Demethylation of a specific CpG site at RET gene enhancer region upon RA treatment. (A) Schematic representation of CpG distribution at RET enhancer. Each vertical bar indicates the relative position of a CpG site. The approximate position of the primers utilized for bisufite, MassARRAY and pyrosequencing quantitative methylation analyses are indicated (see ‘Materials and Methods’ section for primer specifications). Numbering is referred to TSS. (B) SK-N-BE cells were left untreated (UN) or treated with RA for the indicated times and then methylation analyses were performed on bisulfite treated genomic DNA. Data shown represent the results of three independent methods for quantitative methylation analyses (bisulfite, manual genomic sequencing; Sequenom MassARRAY quantitative methylation analysis; Pyrosequencing quantitative methylation analysis).
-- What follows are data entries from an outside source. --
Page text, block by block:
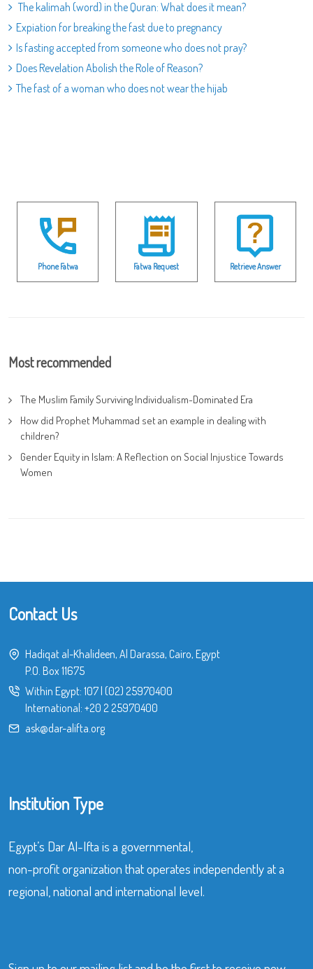
The kalimah (word) in the Quran: What does it mean?
Expiation for breaking the fast due to pregnancy
Is fasting accepted from someone who does not pray?
Does Revelation Abolish the Role of Reason?
The fast of a woman who does not wear the hijab
Phone Fatwa Fatwa Request Retrieve Answer
Most recommended
The Muslim Family Surviving Individualism-Dominated Era
How did Prophet Muhammad set an example in dealing with
children?
Gender Equity in Islam: A Reflection on Social Injustice Towards
Women
Contact Us
Hadiqat al-Khalideen, Al Darassa, Cairo, Egypt
P.O. Box 11675
Within Egypt: 107| (02) 25970400
International: +20 2 25970400
ask@dar-alifta.org
Institution Type
Egypt’s Dar Al-Ifta is a governmental,
non-profit organization that operates independently at a
regional, national and international level.
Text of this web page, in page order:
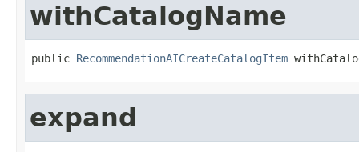
withCatalogName
public RecommendationAICreateCatalogItem
expand
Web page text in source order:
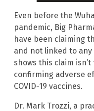
Even before the
pandemic, Big
have been claiming
and not linked to
shows this claim
confirming adverse
COVID-19 vaccines.
Dr. Mark Trozzi, a
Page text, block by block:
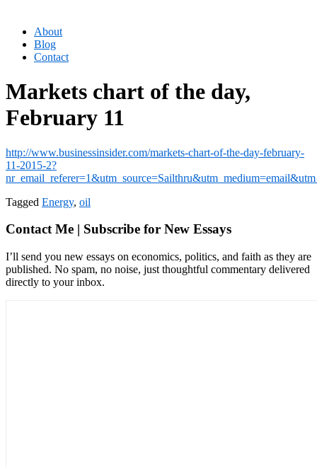
About
Blog
Contact
Markets chart of the day,
February 11
http://www.businessinsider.com/markets-chart-of-the-day-february-
11-2015-2?
Tagged Energy, oil
Contact Me | Subscribe for New Essays
I’ll send you new essays on economics, politics, and faith as they are
published. No spam, no noise, just thoughtful commentary delivered
directly to your inbox.
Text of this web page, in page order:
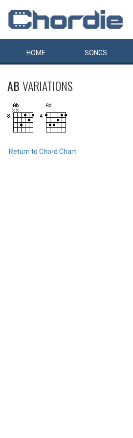
HOME SONGS
ABVARIATIONS
Return to Chord Chart
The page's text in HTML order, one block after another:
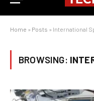
Home » Posts » International
BROWSING:
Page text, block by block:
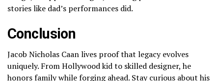
stories like dad’s performances did.
Conclusion
Jacob Nicholas Caan lives proof that legacy evolves
uniquely. From Hollywood kid to skilled designer, he
honors family while forging ahead. Stay curious about his
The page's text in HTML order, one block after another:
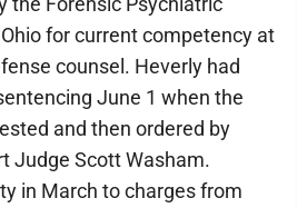
for current competency at
counsel. Heverly had
June 1 when the
and then ordered by
Judge Scott Washam.
in March to charges from
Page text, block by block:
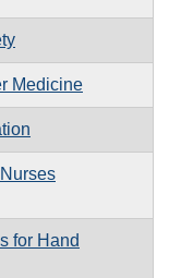
Medicine
for Hand
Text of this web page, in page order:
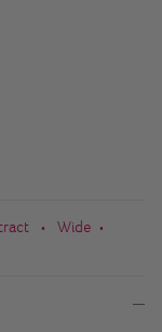
• Wide •
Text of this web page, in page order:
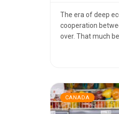
The era of deep
cooperation
over. That much
CANADA
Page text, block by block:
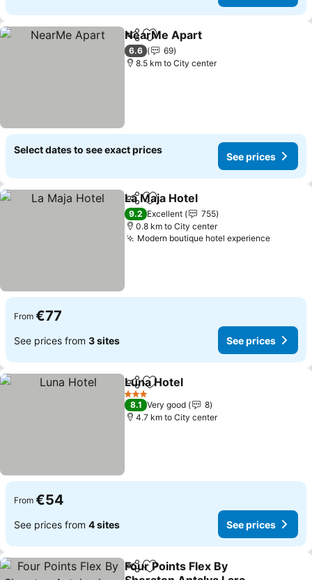
ShareAdd to favorites
NearMe Apart
6.6
69
8.5 km to City center
Select dates to see exact prices
See prices
ShareAdd to favorites
La Maja Hotel
9.2 Excellent
755
0.8 km to City center
Modern boutique hotel experienceSee
From €77
See prices from 3 sites See prices
ShareAdd to favorites
Luna Hotel
3 Stars
8.1 Very good
8
4.7 km to City center
From €54
See prices from 4 sites See prices
ShareAdd to favorites
Four Points Flex By
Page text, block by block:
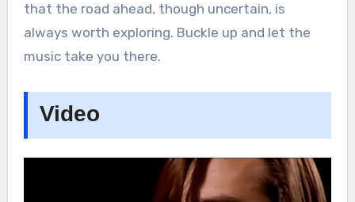
that the road ahead, though uncertain, is
always worth exploring. Buckle up and let the
music take you there.
Video
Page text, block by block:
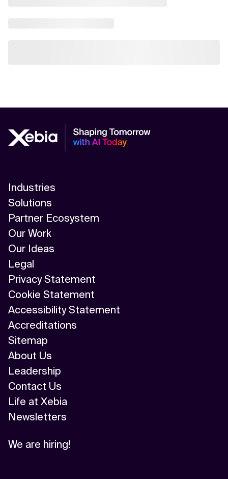
Industries
Solutions
Partner Ecosystem
Our Work
Our Ideas
Legal
Privacy Statement
Cookie Statement
Accessibility Statement
Accreditations
Sitemap
About Us
Leadership
Contact Us
Life at Xebia
Newsletters
We are hiring!
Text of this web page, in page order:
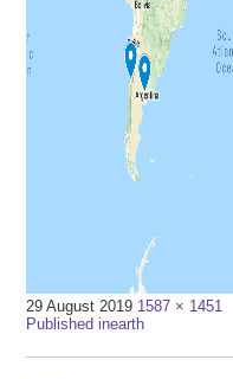
29 August 2019 Full
size
1587 × 1451
Post
Published inearth
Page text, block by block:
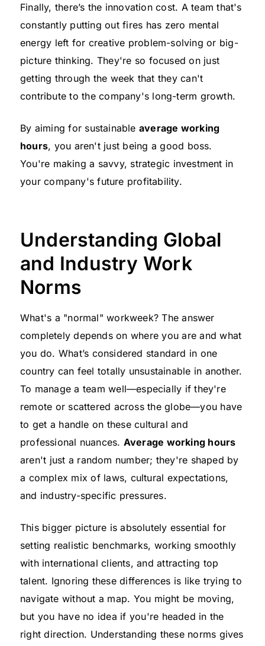
Finally, there’s the innovation cost. A team that's
constantly putting out fires has zero mental
energy left for creative problem-solving or big-
picture thinking. They're so focused on just
getting through the week that they can't
contribute to the company's long-term growth.
By aiming for sustainable average working
hours, you aren't just being a good boss.
You're making a savvy, strategic investment in
your company's future profitability.
Understanding Global
and Industry Work
Norms
What's a "normal" workweek? The answer
completely depends on where you are and what
you do. What’s considered standard in one
country can feel totally unsustainable in another.
To manage a team well—especially if they're
remote or scattered across the globe—you have
to get a handle on these cultural and
professional nuances. Average working hours
aren't just a random number; they're shaped by
a complex mix of laws, cultural expectations,
and industry-specific pressures.
This bigger picture is absolutely essential for
setting realistic benchmarks, working smoothly
with international clients, and attracting top
talent. Ignoring these differences is like trying to
navigate without a map. You might be moving,
but you have no idea if you're headed in the
right direction. Understanding these norms gives
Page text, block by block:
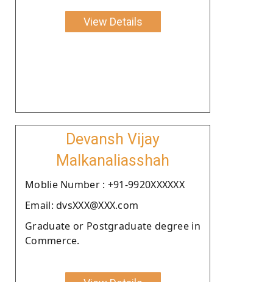
View Details
Devansh Vijay
Malkanaliasshah
Moblie Number : +91-9920XXXXXX
Email: dvsXXX@XXX.com
Graduate or Postgraduate degree in
Commerce.
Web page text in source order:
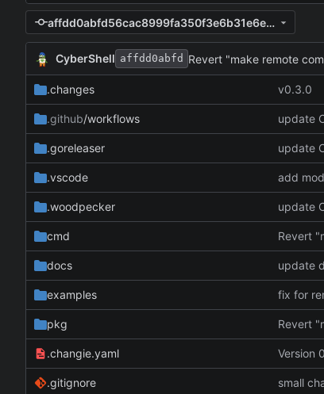
affdd0abfd56cac8999fa350f3e6b31e6e6e29d0
CyberShell affdd0abfd
.changes v0.3.0
.github/workflows update
.goreleaser update
.vscode add
.woodpecker update
cmd
docs update
examples fix for
pkg
.changie.yaml Version
.gitignore small

For manual genomic sequencing, data, from the sequence analysis of at least 20 plasmid clones for each sample, were compiled by individual CpG dinucleotides and expressed as the ratio of methyl-C to the number of clones. Further details for Sequenom MassARRAY and pyrosequencing are reported in ‘Materials and Methods’ section. The results for three CpG sites including the −3375 and adjacent CpG sites, according the three different procedures, are shown as percentage of DNA methylation at individual CpG sites in the RET gene enhancer. (C) ChIP followed by bisulfite analysis (ChIP-BA). SK-N-BE cells were treated with RA for 3 h (3 h) or left untreated (UN) and then ChIPs were performed using anti-MeCP2 antibodies. Input and immunoprecipitated DNAs were subjected to genomic sequencing bisulfite methylation analysis using EBiF and EbiR2 primers (see ‘Materials and Methods’ section). Data were from the sequence analysis of at least 20 plasmid clones for each sample and expressed as the ratio of methyl-C to the number of clones. Shown are the percentages of methylation of three CpG sites.

Figure 8.

MeCP2 contribution to RET gene silencing. (A) MeCP2 knock-down. SK-N-BE cells were transfected with MeCP2 or a negative control siRNA and after 48 h the RET and MeCP2 mRNA levels were analyzed by RT–PCR. Results are expressed as fold induction compared with control untransfected cells (Control). The experiments were repeated three times and quantitative PCR analyses were performed in triplicates. Error bars represent standard deviation. (B) Effects of 5-aza-2-deoxyazacytidine on MeCP2 binding to RET enhancer. SK-N-BE cells were treated with 5-aza-2-deoxyazacytidine (dAZA) for 48 h at the indicated concentrations and were immunoprecipitated with anti-MeCP2 antibodies (black bar). Anti-IgG were used as a negative control (gray bar). The MeCP2 binding to RET enhancer was quantitated by real-time PCR. Data, presented as percentages of input DNA, represent the results of three independent experiments ± standard error of the means.